Dataset records START

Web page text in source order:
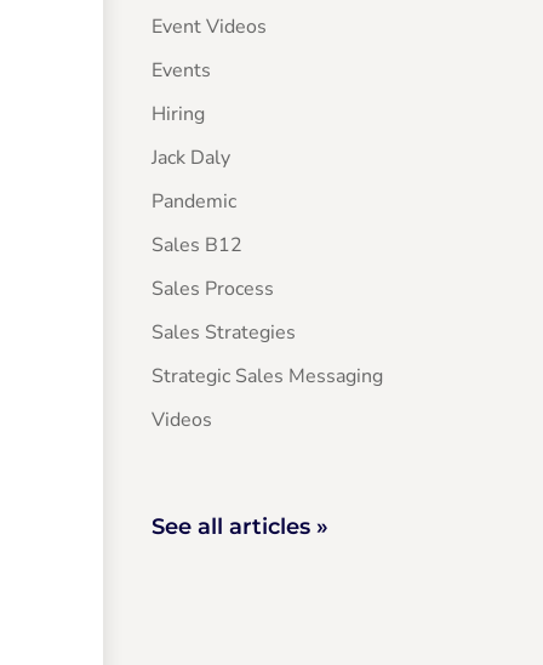
Event Videos
Events
Hiring
Jack Daly
Pandemic
Sales B12
Sales Process
Sales Strategies
Strategic Sales Messaging
Videos
See all articles »
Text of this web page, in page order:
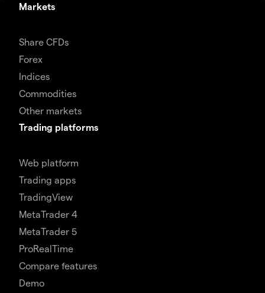
Markets
Share CFDs
Forex
Indices
Commodities
Other markets
Trading platforms
Web platform
Trading apps
TradingView
MetaTrader 4
MetaTrader 5
ProRealTime
Compare features
Demo
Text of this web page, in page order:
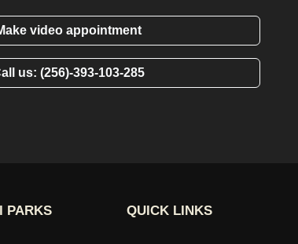
video appointment
us: (256)-393-103-285
PARKS QUICK LINKS
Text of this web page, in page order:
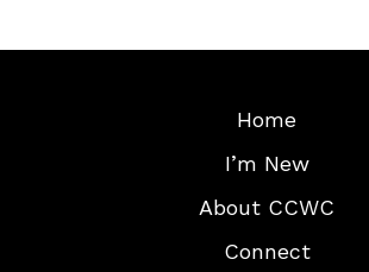
Home
I’m New
About CCWC
Connect
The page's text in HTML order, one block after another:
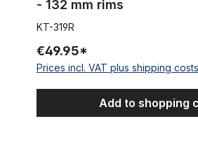
- 132 mm rims
KT-319R
€49.95*
Prices incl. VAT plus shipping costs
Add to shopping
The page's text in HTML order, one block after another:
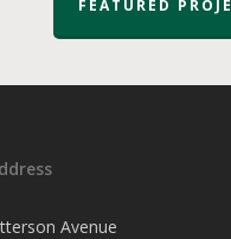
FEATURED
Avenue
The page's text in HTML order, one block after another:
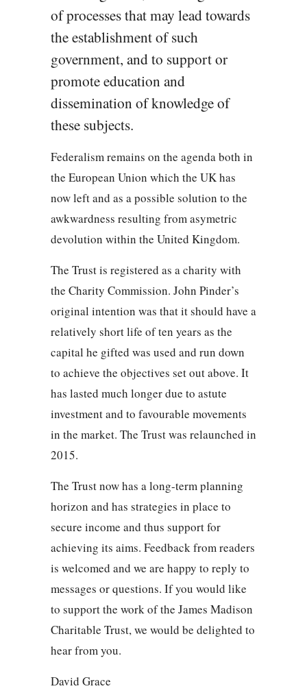
of processes that may lead towards
the establishment of such
government, and to support or
promote education and
dissemination of knowledge of
these subjects.
Federalism remains on the agenda both in
the European Union which the UK has
now left and as a possible solution to the
awkwardness resulting from asymetric
devolution within the United Kingdom.
The Trust is registered as a charity with
the Charity Commission. John Pinder’s
original intention was that it should have a
relatively short life of ten years as the
capital he gifted was used and run down
to achieve the objectives set out above. It
has lasted much longer due to astute
investment and to favourable movements
in the market. The Trust was relaunched in
2015.
The Trust now has a long-term planning
horizon and has strategies in place to
secure income and thus support for
achieving its aims. Feedback from readers
is welcomed and we are happy to reply to
messages or questions. If you would like
to support the work of the James Madison
Charitable Trust, we would be delighted to
hear from you.
David Grace
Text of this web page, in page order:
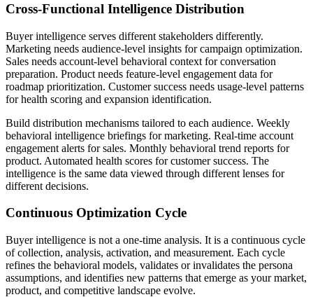
Cross-Functional Intelligence Distribution
Buyer intelligence serves different stakeholders differently.
Marketing needs audience-level insights for campaign optimization.
Sales needs account-level behavioral context for conversation
preparation. Product needs feature-level engagement data for
roadmap prioritization. Customer success needs usage-level patterns
for health scoring and expansion identification.
Build distribution mechanisms tailored to each audience. Weekly
behavioral intelligence briefings for marketing. Real-time account
engagement alerts for sales. Monthly behavioral trend reports for
product. Automated health scores for customer success. The
intelligence is the same data viewed through different lenses for
different decisions.
Continuous Optimization Cycle
Buyer intelligence is not a one-time analysis. It is a continuous cycle
of collection, analysis, activation, and measurement. Each cycle
refines the behavioral models, validates or invalidates the persona
assumptions, and identifies new patterns that emerge as your market,
product, and competitive landscape evolve.
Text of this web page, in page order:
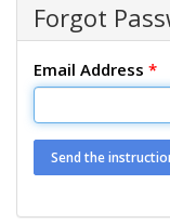
Forgot
Email Address *
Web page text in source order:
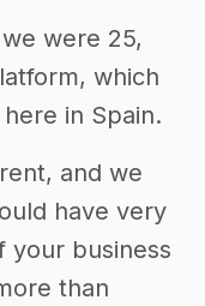
were 25,
which
in Spain.
and we
have very
your business
than
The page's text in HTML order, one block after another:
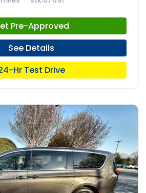
Pre-Approved
See Details
Hr Test Drive
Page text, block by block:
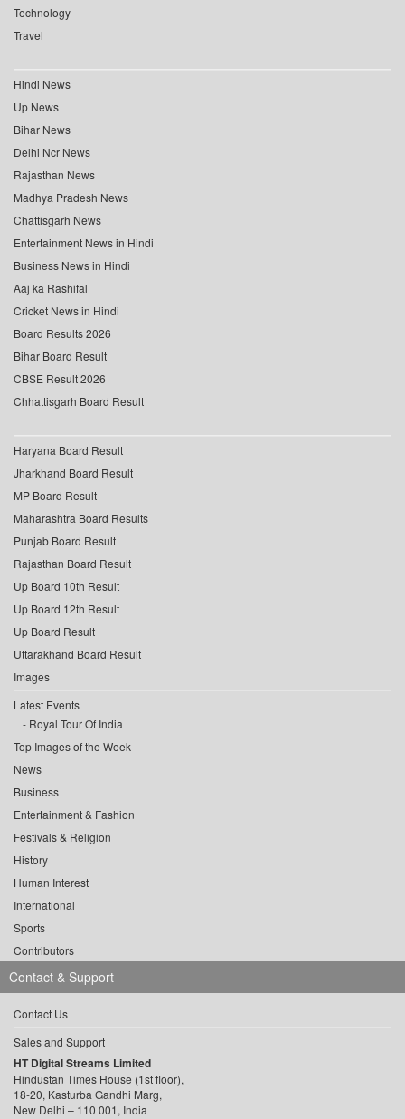
Technology
Travel
Hindi News
Up News
Bihar News
Delhi Ncr News
Rajasthan News
Madhya Pradesh News
Chattisgarh News
Entertainment News in Hindi
Business News in Hindi
Aaj ka Rashifal
Cricket News in Hindi
Board Results 2026
Bihar Board Result
CBSE Result 2026
Chhattisgarh Board Result
Haryana Board Result
Jharkhand Board Result
MP Board Result
Maharashtra Board Results
Punjab Board Result
Rajasthan Board Result
Up Board 10th Result
Up Board 12th Result
Up Board Result
Uttarakhand Board Result
Images
Latest Events
Royal Tour Of India
Top Images of the Week
News
Business
Entertainment & Fashion
Festivals & Religion
History
Human Interest
International
Sports
Contributors
Contact & Support
Contact Us
Sales and Support
HT Digital Streams Limited
Hindustan Times House (1st floor),
18-20, Kasturba Gandhi Marg,
New Delhi – 110 001, India

Dataset records END

## About this exercise
Keep every word of the data as it is when you write it out, but drop the pictures.

## Result of the task
Web page text in source order:
Event Videos
Events
Hiring
Jack Daly
Pandemic
Sales B12
Sales Process
Sales Strategies
Strategic Sales Messaging
Videos
See all articles »
Text of this web page, in page order:
Markets
Share CFDs
Forex
Indices
Commodities
Other markets
Trading platforms
Web platform
Trading apps
TradingView
MetaTrader 4
MetaTrader 5
ProRealTime
Compare features
Demo
Text of this web page, in page order:
video appointment
us: (256)-393-103-285
PARKS QUICK LINKS
Text of this web page, in page order:
Home
I’m New
About CCWC
Connect
The page's text in HTML order, one block after another:
- 132 mm rims
KT-319R
€49.95*
Prices incl. VAT plus shipping costs
Add to shopping
The page's text in HTML order, one block after another:
FEATURED
Avenue
The page's text in HTML order, one block after another:
of processes that may lead towards
the establishment of such
government, and to support or
promote education and
dissemination of knowledge of
these subjects.
Federalism remains on the agenda both in
the European Union which the UK has
now left and as a possible solution to the
awkwardness resulting from asymetric
devolution within the United Kingdom.
The Trust is registered as a charity with
the Charity Commission. John Pinder’s
original intention was that it should have a
relatively short life of ten years as the
capital he gifted was used and run down
to achieve the objectives set out above. It
has lasted much longer due to astute
investment and to favourable movements
in the market. The Trust was relaunched in
2015.
The Trust now has a long-term planning
horizon and has strategies in place to
secure income and thus support for
achieving its aims. Feedback from readers
is welcomed and we are happy to reply to
messages or questions. If you would like
to support the work of the James Madison
Charitable Trust, we would be delighted to
hear from you.
David Grace
Text of this web page, in page order:
Cross-Functional Intelligence Distribution
Buyer intelligence serves different stakeholders differently.
Marketing needs audience-level insights for campaign optimization.
Sales needs account-level behavioral context for conversation
preparation. Product needs feature-level engagement data for
roadmap prioritization. Customer success needs usage-level patterns
for health scoring and expansion identification.
Build distribution mechanisms tailored to each audience. Weekly
behavioral intelligence briefings for marketing. Real-time account
engagement alerts for sales. Monthly behavioral trend reports for
product. Automated health scores for customer success. The
intelligence is the same data viewed through different lenses for
different decisions.
Continuous Optimization Cycle
Buyer intelligence is not a one-time analysis. It is a continuous cycle
of collection, analysis, activation, and measurement. Each cycle
refines the behavioral models, validates or invalidates the persona
assumptions, and identifies new patterns that emerge as your market,
product, and competitive landscape evolve.
Text of this web page, in page order:
Forgot
Email Address *
Web page text in source order:
were 25,
which
in Spain.
and we
have very
your business
than
The page's text in HTML order, one block after another:
Pre-Approved
See Details
Hr Test Drive
Page text, block by block:
Technology
Travel
Hindi News
Up News
Bihar News
Delhi Ncr News
Rajasthan News
Madhya Pradesh News
Chattisgarh News
Entertainment News in Hindi
Business News in Hindi
Aaj ka Rashifal
Cricket News in Hindi
Board Results 2026
Bihar Board Result
CBSE Result 2026
Chhattisgarh Board Result
Haryana Board Result
Jharkhand Board Result
MP Board Result
Maharashtra Board Results
Punjab Board Result
Rajasthan Board Result
Up Board 10th Result
Up Board 12th Result
Up Board Result
Uttarakhand Board Result
Images
Latest Events
Royal Tour Of India
Top Images of the Week
News
Business
Entertainment & Fashion
Festivals & Religion
History
Human Interest
International
Sports
Contributors
Contact & Support
Contact Us
Sales and Support
HT Digital Streams Limited
Hindustan Times House (1st floor),
18-20, Kasturba Gandhi Marg,
New Delhi – 110 001, India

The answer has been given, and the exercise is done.